16:33:16.006 -> MillisDiff= 2, MaxMillisDiff= 901
16:33:17.009 -> MillisDiff= 2, MaxMillisDiff= 901
16:33:23.028 -> MillisDiff= 2, MaxMillisDiff= 901
16:33:27.341 -> MillisDiff= 303, MaxMillisDiff= 901
16:33:39.880 -> MillisDiff= 11526, MaxMillisDiff= 11526
16:33:52.874 -> MillisDiff= 11998, MaxMillisDiff= 11998
16:34:05.860 -> MillisDiff= 11999, MaxMillisDiff= 11999
16:34:18.854 -> MillisDiff= 11998, MaxMillisDiff= 11999
16:34:31.841 -> MillisDiff= 11998, MaxMillisDiff= 11999
16:34:44.835 -> MillisDiff= 11998, MaxMillisDiff= 11999
16:34:57.866 -> MillisDiff= 11998, MaxMillisDiff= 11999
16:35:10.862 -> MillisDiff= 11999, MaxMillisDiff= 11999
16:35:23.852 -> MillisDiff= 11998, MaxMillisDiff= 11999
16:35:25.556 -> MillisDiff= 719, MaxMillisDiff= 11999
16:35:26.559 -> MillisDiff= 2, MaxMillisDiff= 11999
16:35:39.969 -> MillisDiff= 2, MaxMillisDiff= 11999

Just for info…

Did you tried the task example?. As I said, you may encounter bigger timeouts.

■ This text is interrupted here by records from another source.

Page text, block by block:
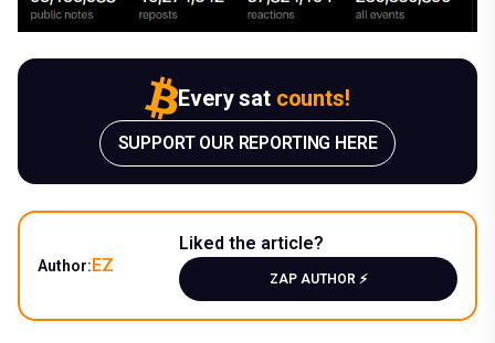
Every sat counts!
SUPPORT OUR REPORTING HERE
Author: EZ
Liked the article?
ZAP AUTHOR ⚡️
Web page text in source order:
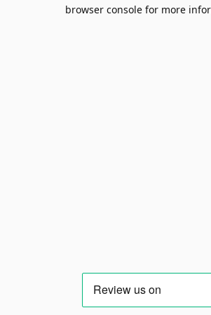
browser console for more
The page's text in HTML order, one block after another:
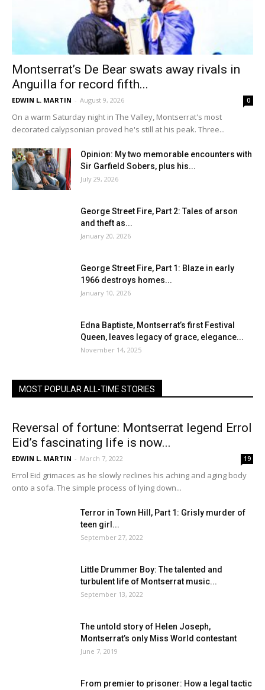
Montserrat’s De Bear swats away rivals in
Anguilla for record fifth...
EDWIN L. MARTIN - August 9, 2026 0
On a warm Saturday night in The Valley, Montserrat's most
decorated calypsonian proved he's still at his peak. Three...
Opinion: My two memorable encounters with
Sir Garfield Sobers, plus his...
July 29, 2026
George Street Fire, Part 2: Tales of arson
and theft as...
January 20, 2026
George Street Fire, Part 1: Blaze in early
1966 destroys homes...
January 10, 2026
Edna Baptiste, Montserrat’s first Festival
Queen, leaves legacy of grace, elegance...
November 14, 2025
MOST POPULAR ALL-TIME STORIES
Reversal of fortune: Montserrat legend Errol
Eid’s fascinating life is now...
EDWIN L. MARTIN - March 7, 2022 19
Errol Eid grimaces as he slowly reclines his aching and aging body
onto a sofa. The simple process of lying down...
Terror in Town Hill, Part 1: Grisly murder of
teen girl...
September 27, 2022
Little Drummer Boy: The talented and
turbulent life of Montserrat music...
September 13, 2022
The untold story of Helen Joseph,
Montserrat’s only Miss World contestant
June 7, 2019
From premier to prisoner: How a legal tactic
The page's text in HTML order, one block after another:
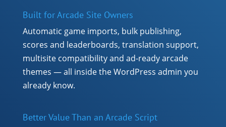
Built for Arcade Site Owners
Automatic game imports, bulk publishing,
scores and leaderboards, translation support,
multisite compatibility and ad-ready arcade
themes — all inside the WordPress admin you
already know.
Better Value Than an Arcade Script
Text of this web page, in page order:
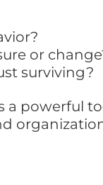
or
surviving?
a powerful
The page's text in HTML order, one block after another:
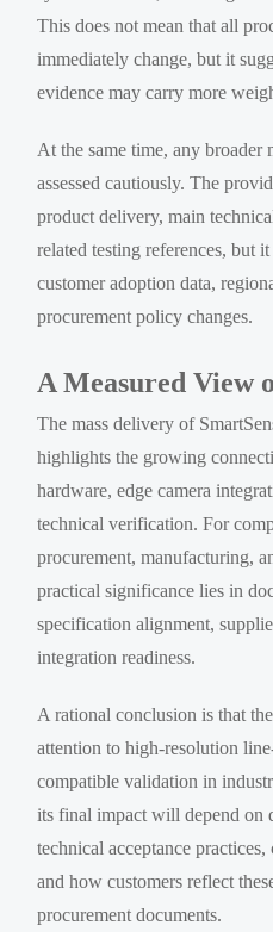
This does not mean that all
immediately change, but it
evidence may carry more
At the same time, any broader
assessed cautiously. The
product delivery, main
related testing references, but
customer adoption data,
procurement policy changes.
A Measured View
The mass delivery of
highlights the growing
hardware, edge camera
technical verification. For
procurement, manufacturing,
practical significance lies in
specification alignment,
integration readiness.
A rational conclusion is that
attention to high-resolution
compatible validation in
its final impact will depend on
technical acceptance
and how customers reflect
procurement documents.
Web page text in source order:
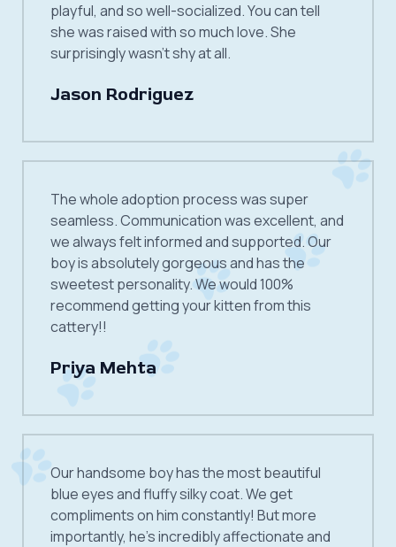
playful, and so well-socialized. You can tell
she was raised with so much love. She
surprisingly wasn’t shy at all.
Jason Rodriguez
The whole adoption process was super
seamless. Communication was excellent, and
we always felt informed and supported. Our
boy is absolutely gorgeous and has the
sweetest personality. We would 100%
recommend getting your kitten from this
cattery!!
Priya Mehta
Our handsome boy has the most beautiful
blue eyes and fluffy silky coat. We get
compliments on him constantly! But more
importantly, he’s incredibly affectionate and
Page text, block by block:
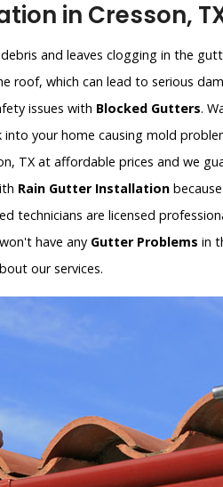
in Cresson,
and leaves clogging in the
roof, which can lead to serious
issues with Blocked Gutters.
into your home causing mold
TX at affordable prices and we
Rain Gutter Installation
technicians are licensed
have any Gutter Problems in
our services.
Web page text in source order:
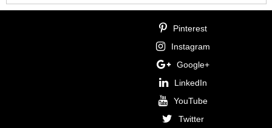
Pinterest
Instagram
Google+
LinkedIn
YouTube
Twitter

Your given collaborative scheduler cannot perform miracles long as the thinger handle does not return control in time. Only a RTOS could, but that means for me to rewrite a full year of hard working and work with a completely new IDE with potentially no libraries available.
But OK, I am alone with my problem. My bad luck, I fully understand that.
If I were you, I would not care either just for one single case -not even paying- out of thousands being just happy as it is.
Let us close that subject.
Thank you for your time, maybe we both just had increased a bit our experience. At least that.
Maybe I will try to dig into your impressive work, fork the handle in Github and propose a merge…

@rin67630, I think it is a bit complex to fully address all use cases with just one single library. However, did you tried tuning the timeouts I pointed out in the libraries?. I am rewriting the core protocol and libraries for Arduino/Linux, so I will try to take a look on it (hope I can make something parametrizable), so, thanks for your insight.

Thank you.
If you work on the Linux library, do you consider a Python variant?
The C++ ecosystem for e.g. a Raspberry Pi is ways not so complete as in Arduino.
The Raspberry pulses on Python, everything else is exotic and you have got no community to support you.

Yes, I am rewriting the core protocol (and giving it a name: IOTMP) to support different encoding formats in addition to the current PSON. So, it will be easier to work with other languages and wide available libraries for JSON, MessagePack, CBOR, etc. I am in the process of testing the new C++ libraries/server, but the next target is to write a client in other language (python is a great candidate). Moreover, I am documenting IOTMP (currently at 70%), so, anyone could better understand the protocol, create clients, etc.

I would like to give you some information in PM.
Could you PM me at lazlo.lebrun?gmail.com?